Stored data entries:
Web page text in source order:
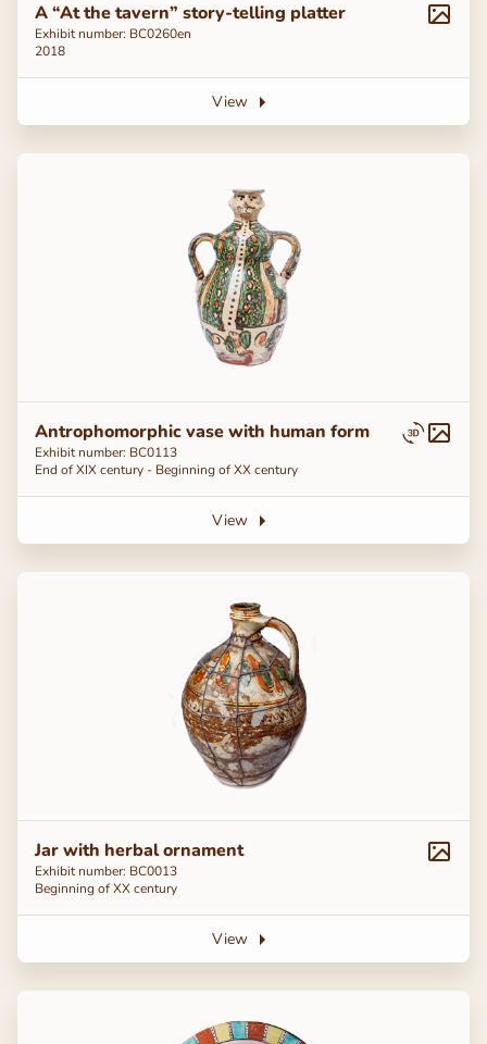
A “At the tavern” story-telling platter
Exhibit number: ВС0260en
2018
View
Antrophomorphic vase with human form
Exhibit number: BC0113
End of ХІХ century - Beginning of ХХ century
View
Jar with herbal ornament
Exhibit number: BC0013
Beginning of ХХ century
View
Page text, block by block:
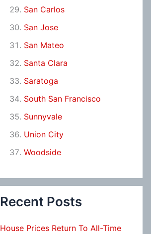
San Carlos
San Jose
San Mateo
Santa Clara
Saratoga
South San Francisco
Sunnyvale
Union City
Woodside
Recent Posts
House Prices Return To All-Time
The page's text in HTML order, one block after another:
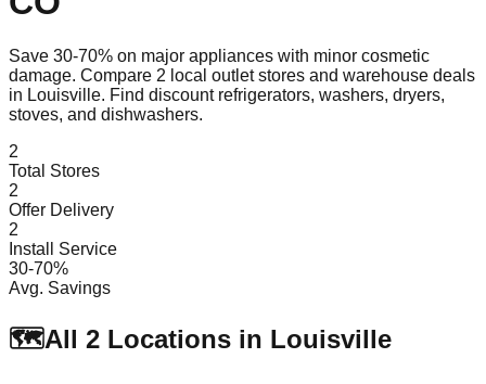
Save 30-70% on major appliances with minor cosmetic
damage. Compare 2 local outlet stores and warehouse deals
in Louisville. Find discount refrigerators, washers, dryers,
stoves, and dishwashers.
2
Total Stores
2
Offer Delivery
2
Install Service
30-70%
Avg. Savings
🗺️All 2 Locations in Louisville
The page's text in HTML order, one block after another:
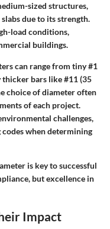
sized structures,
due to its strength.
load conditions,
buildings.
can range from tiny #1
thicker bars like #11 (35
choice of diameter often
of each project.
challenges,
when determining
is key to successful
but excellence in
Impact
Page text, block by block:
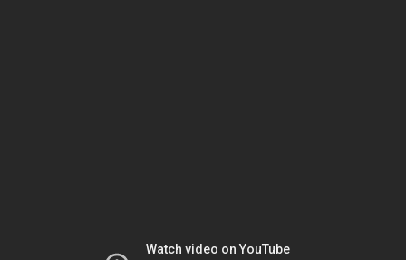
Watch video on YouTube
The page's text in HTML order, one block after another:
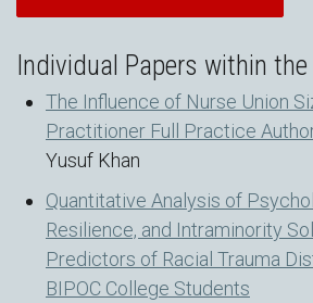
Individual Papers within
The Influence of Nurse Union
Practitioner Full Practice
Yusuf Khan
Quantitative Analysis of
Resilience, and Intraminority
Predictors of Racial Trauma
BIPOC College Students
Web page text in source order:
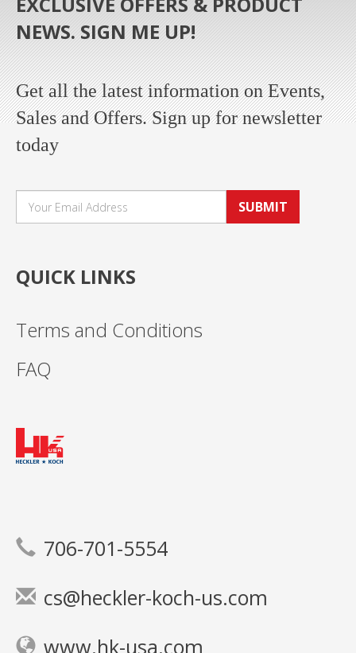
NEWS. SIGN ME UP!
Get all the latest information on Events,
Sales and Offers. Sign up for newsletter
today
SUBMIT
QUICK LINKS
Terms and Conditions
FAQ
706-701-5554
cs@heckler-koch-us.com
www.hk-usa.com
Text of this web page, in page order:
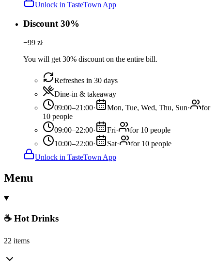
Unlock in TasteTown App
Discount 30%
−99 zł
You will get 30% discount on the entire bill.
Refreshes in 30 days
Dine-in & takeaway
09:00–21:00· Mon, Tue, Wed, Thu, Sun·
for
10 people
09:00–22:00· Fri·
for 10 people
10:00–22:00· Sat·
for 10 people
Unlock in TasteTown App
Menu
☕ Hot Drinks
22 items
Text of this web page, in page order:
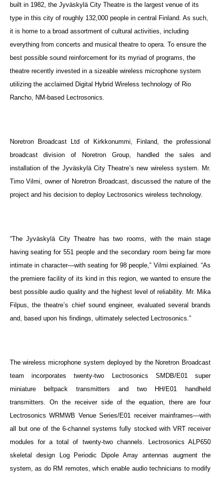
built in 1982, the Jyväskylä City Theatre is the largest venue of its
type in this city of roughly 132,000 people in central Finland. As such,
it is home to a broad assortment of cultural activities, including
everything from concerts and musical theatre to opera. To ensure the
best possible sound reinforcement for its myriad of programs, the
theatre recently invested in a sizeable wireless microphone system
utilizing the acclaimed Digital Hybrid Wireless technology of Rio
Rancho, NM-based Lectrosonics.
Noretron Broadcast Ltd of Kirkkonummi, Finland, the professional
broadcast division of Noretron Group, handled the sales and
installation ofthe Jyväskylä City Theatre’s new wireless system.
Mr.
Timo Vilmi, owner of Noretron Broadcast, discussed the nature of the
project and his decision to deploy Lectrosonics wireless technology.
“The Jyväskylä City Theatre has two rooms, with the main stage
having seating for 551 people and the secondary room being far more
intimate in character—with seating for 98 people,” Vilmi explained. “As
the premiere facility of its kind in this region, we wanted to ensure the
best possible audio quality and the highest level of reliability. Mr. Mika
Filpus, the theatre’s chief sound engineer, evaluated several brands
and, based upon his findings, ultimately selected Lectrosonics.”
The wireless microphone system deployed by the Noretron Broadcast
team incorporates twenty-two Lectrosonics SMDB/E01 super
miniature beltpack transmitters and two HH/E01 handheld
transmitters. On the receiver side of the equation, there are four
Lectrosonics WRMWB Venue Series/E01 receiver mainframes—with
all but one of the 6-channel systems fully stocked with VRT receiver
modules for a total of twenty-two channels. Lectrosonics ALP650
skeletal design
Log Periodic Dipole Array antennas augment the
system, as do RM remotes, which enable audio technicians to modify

- **Exercise goal**
Here the output must be the lines above from the line with "built in 1982, the" to the line with "the main stage", both included, duplicated word for word and nothing else.

- **Answer area**
built in 1982, the Jyväskylä City Theatre is the largest venue of its
type in this city of roughly 132,000 people in central Finland. As such,
it is home to a broad assortment of cultural activities, including
everything from concerts and musical theatre to opera. To ensure the
best possible sound reinforcement for its myriad of programs, the
theatre recently invested in a sizeable wireless microphone system
utilizing the acclaimed Digital Hybrid Wireless technology of Rio
Rancho, NM-based Lectrosonics.
Noretron Broadcast Ltd of Kirkkonummi, Finland, the professional
broadcast division of Noretron Group, handled the sales and
installation ofthe Jyväskylä City Theatre’s new wireless system.
Mr.
Timo Vilmi, owner of Noretron Broadcast, discussed the nature of the
project and his decision to deploy Lectrosonics wireless technology.
“The Jyväskylä City Theatre has two rooms, with the main stage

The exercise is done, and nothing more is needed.